The largest implant possible should be inserted. This includes width as well as depth of the arthroplasty. The depth should be estimated on pre-operative imaging and confirmed with intra-operative radiographs using the trials. Height should be nearly the same as the pre-operative disc height, or the smallest height implant close to that. After inserting the first arthroplasty, fluoroscopy can confirm proper positioning and tilt (shown in Fig. 3). When performing a two-level artificial disc, the position of the second implant should be verified throughout as well; if the first was inserted well, the second one should also be referenced clinically off the first one (Fig. 4).
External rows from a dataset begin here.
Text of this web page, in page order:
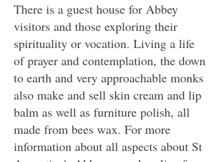
There is a guest house for Abbey
visitors and those exploring their
spirituality or vocation. Living a life
of prayer and contemplation, the down
to earth and very approachable monks
also make and sell skin cream and lip
balm as well as furniture polish, all
made from bees wax. For more
information about all aspects about St
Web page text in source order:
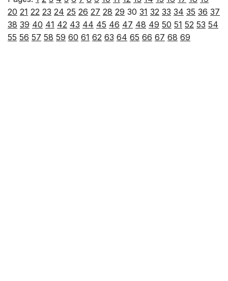
20 21 22 23 24 25 26 27 28 29 30 31 32 33 34 35 36 37
38 39 40 41 42 43 44 45 46 47 48 49 50 51 52 53 54
55 56 57 58 59 60 61 62 63 64 65 66 67 68 69
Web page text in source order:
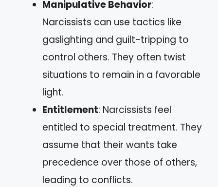
Manipulative Behavior:
Narcissists can use tactics like
gaslighting and guilt-tripping to
control others. They often twist
situations to remain in a favorable
light.
Entitlement: Narcissists feel
entitled to special treatment. They
assume that their wants take
precedence over those of others,
leading to conflicts.
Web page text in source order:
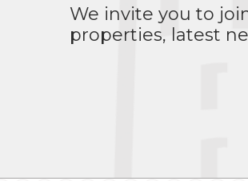
We invite you to
properties, latest
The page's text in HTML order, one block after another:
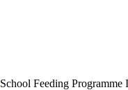
School Feeding
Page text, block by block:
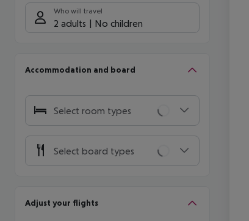
Who will travel
2 adults No children
Accommodation and board
Select room types
Select board types
Adjust your flights
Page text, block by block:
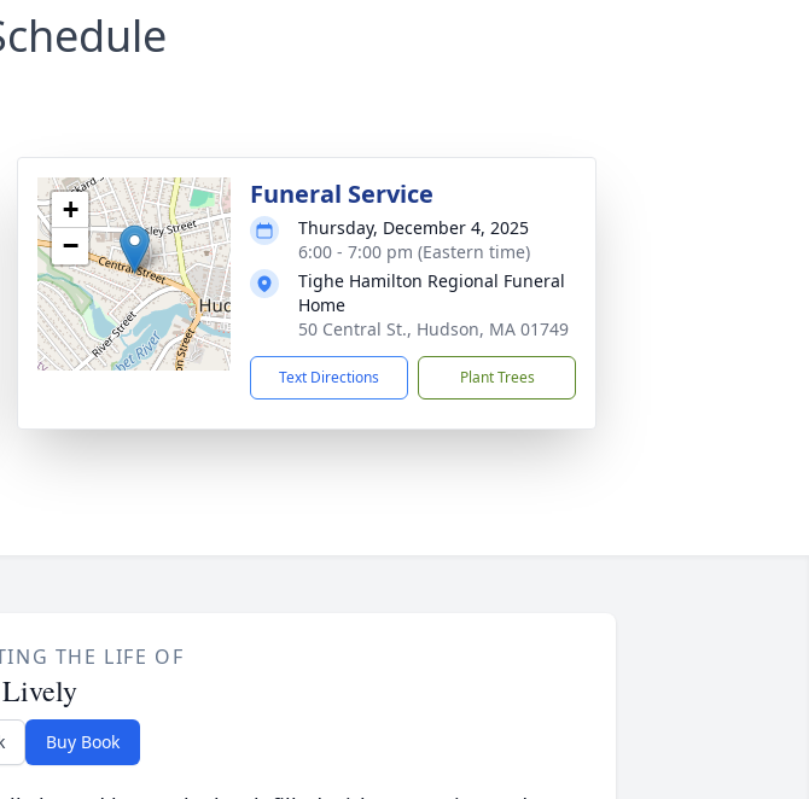
+
−
Funeral Service
Thursday, December 4, 2025
6:00 - 7:00 pm (Eastern time)
Tighe Hamilton Regional Funeral
Home
50 Central St., Hudson, MA 01749
Text Directions Plant Trees
THE LIFE OF
Buy Book
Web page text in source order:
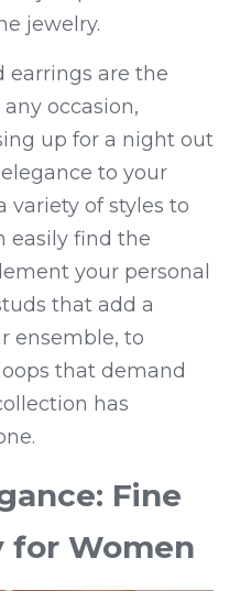
jewelry.
earrings are the
occasion,
up for a night out
to your
variety of styles to
easily find the
your personal
that add a
ensemble, to
that demand
has
Fine
for Women
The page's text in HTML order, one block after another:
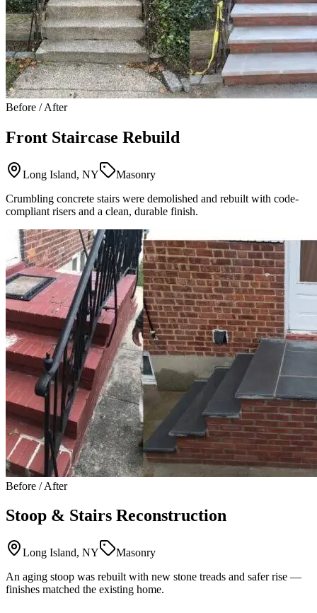
Before / After
Front Staircase Rebuild
Long Island, NY
Masonry
Crumbling concrete stairs were demolished and rebuilt with code-
compliant risers and a clean, durable finish.
Before / After
Stoop & Stairs Reconstruction
Long Island, NY
Masonry
An aging stoop was rebuilt with new stone treads and safer rise —
finishes matched the existing home.
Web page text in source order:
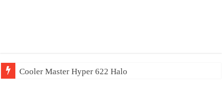
Cooler Master Hyper 622 Halo
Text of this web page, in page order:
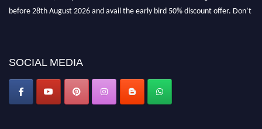
before 28th August 2026 and avail the early bird 50% discount offer. Don’t
SOCIAL MEDIA
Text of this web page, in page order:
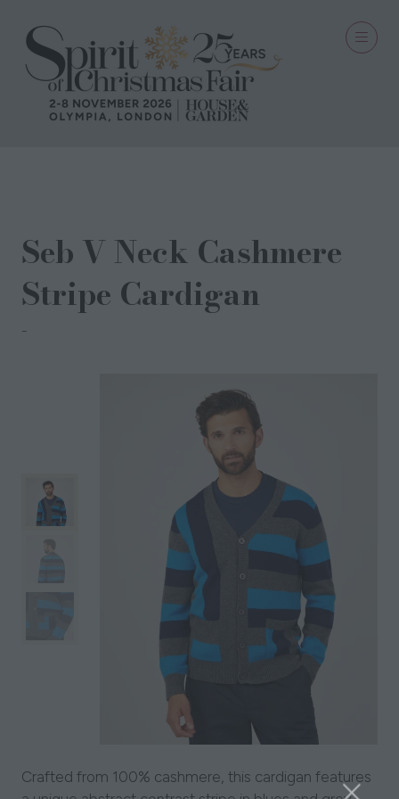
Seb V Neck Cashmere
Stripe Cardigan
Crafted from 100% cashmere, this cardigan features
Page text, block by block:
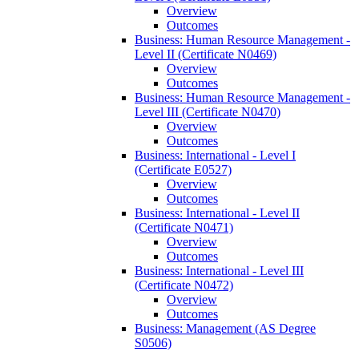
Overview
Outcomes
Business: Human Resource Management -​
Level II (Certificate N0469)
Overview
Outcomes
Business: Human Resource Management -​
Level III (Certificate N0470)
Overview
Outcomes
Business: International -​ Level I
(Certificate E0527)
Overview
Outcomes
Business: International -​ Level II
(Certificate N0471)
Overview
Outcomes
Business: International -​ Level III
(Certificate N0472)
Overview
Outcomes
Business: Management (AS Degree
S0506)
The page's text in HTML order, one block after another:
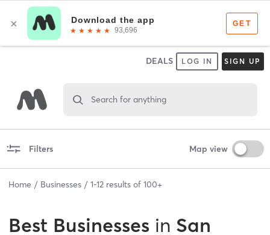
DEALS LOG IN SIGN UP
Search for anything
Filters Map view
Home Businesses 1-12 results of 100+
Best Businesses in San
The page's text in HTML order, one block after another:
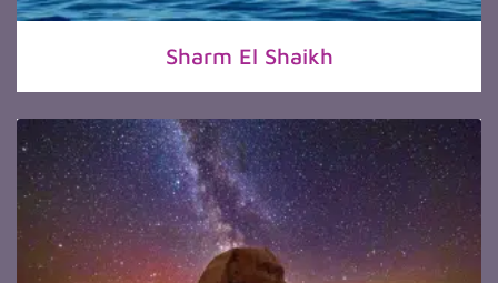
Sharm El Shaikh
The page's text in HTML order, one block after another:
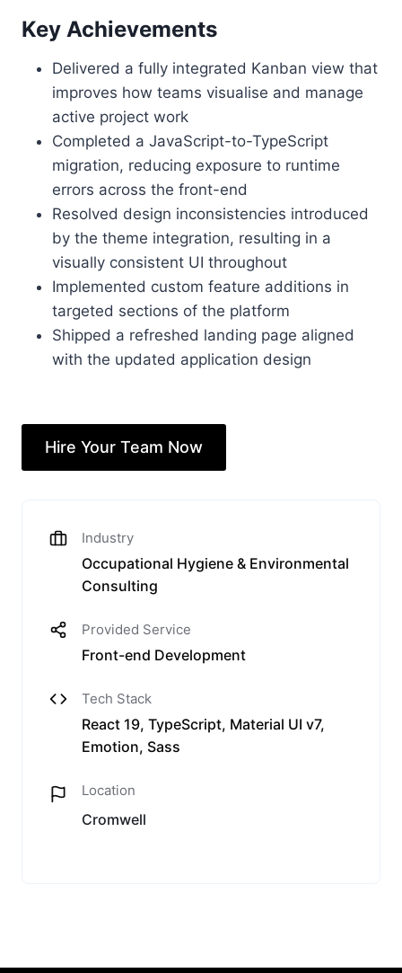
Key Achievements
Delivered a fully integrated Kanban view that
improves how teams visualise and manage
active project work
Completed a JavaScript-to-TypeScript
migration, reducing exposure to runtime
errors across the front-end
Resolved design inconsistencies introduced
by the theme integration, resulting in a
visually consistent UI throughout
Implemented custom feature additions in
targeted sections of the platform
Shipped a refreshed landing page aligned
with the updated application design
Hire Your Team Now
Industry
Occupational Hygiene & Environmental
Consulting
Provided Service
Front-end Development
Tech Stack
React 19, TypeScript, Material UI v7,
Emotion, Sass
Location
Cromwell
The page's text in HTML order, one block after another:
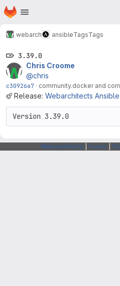
Skip to main content
Homepage
webarch ansibleTagsTags
3.39.0
Chris Croome
@chris
c30926a7 · community.docker and
Release: Webarchitects
Version 3.39.0
Webarchitects Forum
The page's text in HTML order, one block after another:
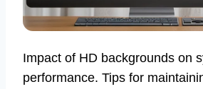
Impact of HD backgrounds on
performance. Tips for
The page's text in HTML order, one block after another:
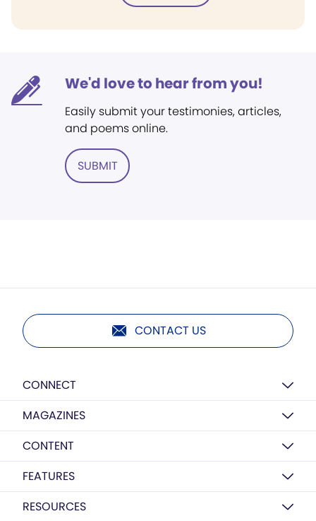
We'd love to hear from you!
Easily submit your testimonies, articles,
and poems online.
SUBMIT
CONTACT US
CONNECT
MAGAZINES
CONTENT
FEATURES
RESOURCES
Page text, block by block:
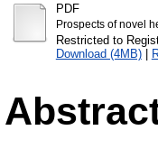
PDF
Prospects of novel
Restricted to
Download (4MB)|
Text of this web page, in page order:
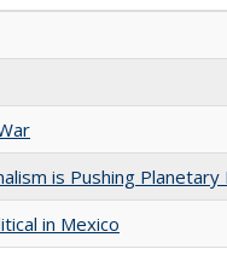
is Pushing Planetary
in Mexico
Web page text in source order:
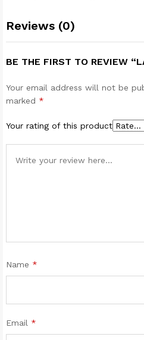
Reviews (0)
BE THE FIRST TO REVIEW
Your email address will not be
marked *
Your rating of this product
Name *
Email *
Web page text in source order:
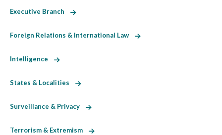
Executive Branch
Foreign Relations & International Law
Intelligence
States & Localities
Surveillance & Privacy
Terrorism & Extremism
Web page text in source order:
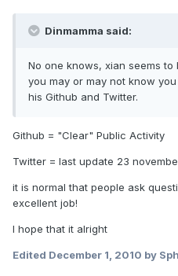
Dinmamma said:
No one knows, xian seems
you may or may not know
his Github and Twitter.
Github = "Clear" Public Activity
Twitter = last update 23
it is normal that people ask
excellent job!
I hope that it alright
Edited December 1, 2010 by
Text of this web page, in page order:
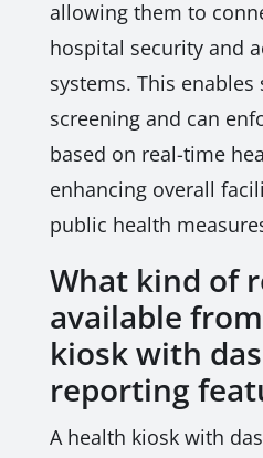
allowing them to
hospital security and
systems. This
screening and can
based on real-time
enhancing overall
public health
What kind of
available
kiosk with
reporting
A health kiosk with
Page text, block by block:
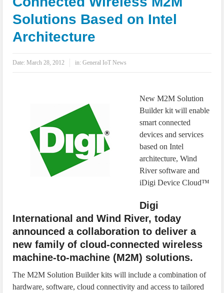
IoT Security: Threats, Best Practices and Secure-by-Design Strategies
Solutions Based on Intel
Architecture
Date:March 28, 2012 in:General IoT News
New M2M Solution
Builder kit will enable
smart connected
devices and services
based on Intel
architecture, Wind
River software and
iDigi Device Cloud™
Digi
International and Wind River, today
announced a collaboration to deliver a
new family of cloud-connected wireless
machine-to-machine (M2M) solutions.
The M2M Solution Builder kits will include a combination of
hardware, software, cloud connectivity and access to tailored
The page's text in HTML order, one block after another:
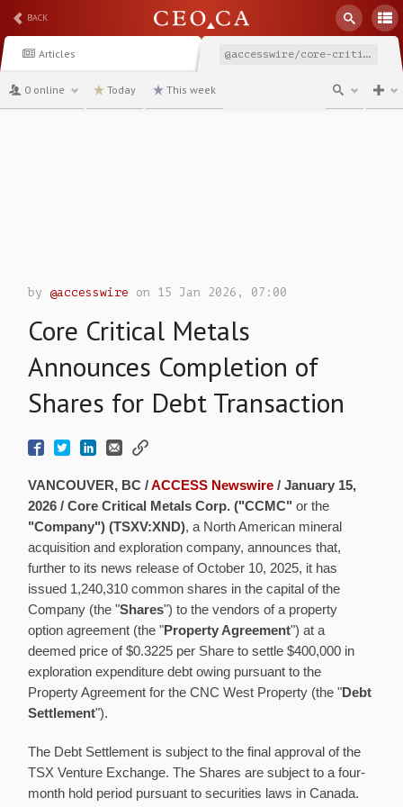
BACK
Articles @accesswire/core-critical-metals-announces-completion-of-shares
0 online Today This week
by@accesswire on 15 Jan 2026, 07:00
Core Critical Metals
Announces Completion of
Shares for Debt Transaction
VANCOUVER, BC /ACCESS Newswire / January 15,
2026 /Core Critical Metals Corp. ("CCMC"or the
"Company") (TSXV:XND), a North American mineral
acquisition and exploration company, announces that,
further to its news release of October 10, 2025, it has
issued 1,240,310 common shares in the capital of the
Company (the "Shares") to the vendors of a property
option agreement (the "Property Agreement") at a
deemed price of $0.3225 per Share to settle $400,000 in
exploration expenditure debt owing pursuant to the
Property Agreement for the CNC West Property (the "Debt
Settlement").
The Debt Settlement is subject to the final approval of the
TSX Venture Exchange. The Shares are subject to a four-
month hold period pursuant to securities laws in Canada.
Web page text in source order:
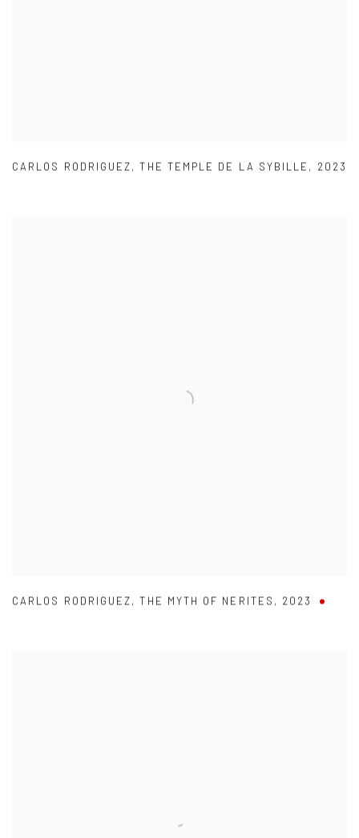
CARLOS RODRIGUEZ,THE TEMPLE DE LA SYBILLE , 2023
CARLOS RODRIGUEZ,THE MYTH OF NERITES , 2023
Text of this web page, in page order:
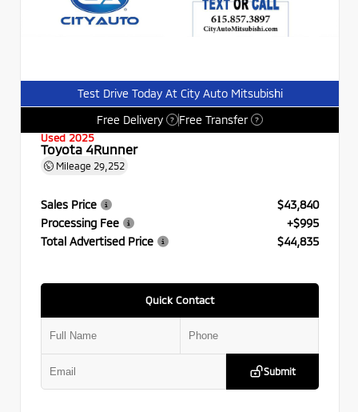
Test Drive Today At City Auto Mitsubishi
Free Delivery
? Free Transfer ?
Used 2025
Toyota 4Runner
Mileage 29,252
Sales Price
$43,840
Processing Fee
+$995
Total Advertised Price
$44,835
Quick Contact
Submit

For devices with rails, channels must be carefully cut into the endplates for the rails to sit. The rail-cutting jigs can be hampered by sclerotic endplates, for example, if this happens then the rails are not fully cut into an endplate. This can be noticed when inserting the tool if the rails are not fully penetrating the endplates symmetrically and fully, and if the disc space is opening up while the tool is being inserted, which suggests the rails are not fully penetrating into the vertebrae. To prevent this, the distraction from the Caspar pins should be released once the jig is inserted partially into the disc space. Additionally, the rail-cutting guide can be rocked back and forth into the endplates in order to ensure adequate penetration. Some implants also have drills that can be used prior to the rail-cutting device, which set the position for where the channels will be cut. Care must be taken to adequately fit the drill guide into place and remove the Caspar pin distraction so that the drills do not skive off of the bone, otherwise the rails will not adequately cut into these preopened sites. Finally, after removing the guide, a small, curved microcurette can be used to remove any bone dust or particles that may be stuck in the channels to ensure that the final implant is able to slide smoothly into it.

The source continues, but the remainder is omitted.